姜霖暮站在洗手池前,指尖的水珠砸在瓷砖上,碎成几瓣冰凉。镜中自己的睫毛还在颤,像被风吹乱的蝶翅——刚才周北余那双冷淡的眼睛,比柳城冬天的井水还凉。学姐那句“暗恋你的学妹”话音未落时,他嘴角那抹几不可察的嗤笑,此刻正顺着记忆爬上来,在心底蛰出细密的疼。
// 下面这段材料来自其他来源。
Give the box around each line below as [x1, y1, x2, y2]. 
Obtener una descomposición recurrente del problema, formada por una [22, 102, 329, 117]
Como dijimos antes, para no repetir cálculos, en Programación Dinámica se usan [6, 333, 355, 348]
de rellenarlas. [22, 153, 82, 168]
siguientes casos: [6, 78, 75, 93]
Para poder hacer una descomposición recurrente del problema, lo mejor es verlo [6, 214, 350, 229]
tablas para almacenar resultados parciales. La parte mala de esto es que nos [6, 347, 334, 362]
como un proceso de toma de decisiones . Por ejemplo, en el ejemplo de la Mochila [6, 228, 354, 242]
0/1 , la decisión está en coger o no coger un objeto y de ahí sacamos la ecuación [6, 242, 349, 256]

“他不喜欢你,”姜霖暮对着镜子小声说,水汽模糊了镜面,“别喜欢他了。”走廊里传来篮球撞击地面的声响,大概是有人在打球。以前她为了看他一眼,每次去厕所刻意走前门,又或者是一个课间去两趟厕所,现在想想——
真的,挺可笑的。
可笑至极。
这时,周念和刘池一同从教室出来。
“姜霖暮,走么,一起看成绩些么。(走吧,一起去看成绩。)”
姜霖暮转身:“好。”
校园里。
“哇,姜霖暮可以么,理科进步这么大,比上次月考进步了20分。”周念惊讶。
姜霖暮只是笑笑没有说话,而一旁的刘池眼神忽然就变了。
三个人也没在校园里留太久,看完各自的成绩就回去了。
这节是语文课。
“这次咱们班的语文成绩还可以啊,排第三,起码比第一次月考的时候强了。”穆子琴说,“对了,今天中午回去记得做核酸啊,最近这疫情又严重了,估计你们下午不来就得戴口罩了。”
那天是11月21日。
不论过了多少年,姜霖暮依旧记得这一年。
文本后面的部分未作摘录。